● **Input records**
===

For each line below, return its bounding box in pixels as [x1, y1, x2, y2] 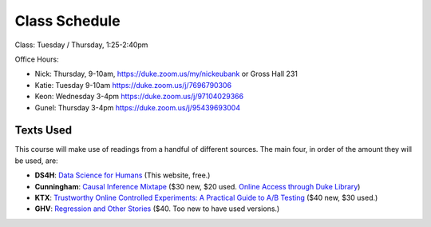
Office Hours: [14, 54, 59, 64]
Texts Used [14, 124, 73, 137]
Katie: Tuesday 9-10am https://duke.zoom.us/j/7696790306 [34, 80, 231, 90]
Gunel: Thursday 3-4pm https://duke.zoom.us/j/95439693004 [34, 102, 241, 112]
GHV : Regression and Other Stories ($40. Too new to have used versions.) [34, 204, 280, 213]
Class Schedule [14, 12, 121, 30]
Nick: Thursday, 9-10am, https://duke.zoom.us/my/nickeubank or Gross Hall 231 [34, 69, 299, 79]
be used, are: [14, 156, 59, 165]
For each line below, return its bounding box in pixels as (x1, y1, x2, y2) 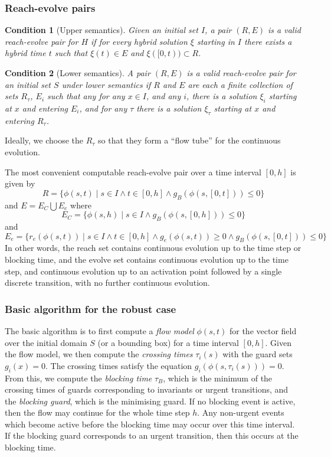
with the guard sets (222, 348, 293, 360)
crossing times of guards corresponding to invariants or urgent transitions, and (5, 383, 289, 396)
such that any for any (47, 90, 125, 102)
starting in (196, 35, 235, 47)
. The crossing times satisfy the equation (45, 359, 192, 371)
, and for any (79, 102, 127, 114)
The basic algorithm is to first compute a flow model (5, 324, 194, 337)
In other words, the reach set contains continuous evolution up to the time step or (5, 241, 301, 254)

===

● **Your goal**
Could you copy each line from the listing that has the word "zoom" in it?

● **Answer area**
Katie: Tuesday 9-10am https://duke.zoom.us/j/7696790306 [34, 80, 231, 90]
Gunel: Thursday 3-4pm https://duke.zoom.us/j/95439693004 [34, 102, 241, 112]
Nick: Thursday, 9-10am, https://duke.zoom.us/my/nickeubank or Gross Hall 231 [34, 69, 299, 79]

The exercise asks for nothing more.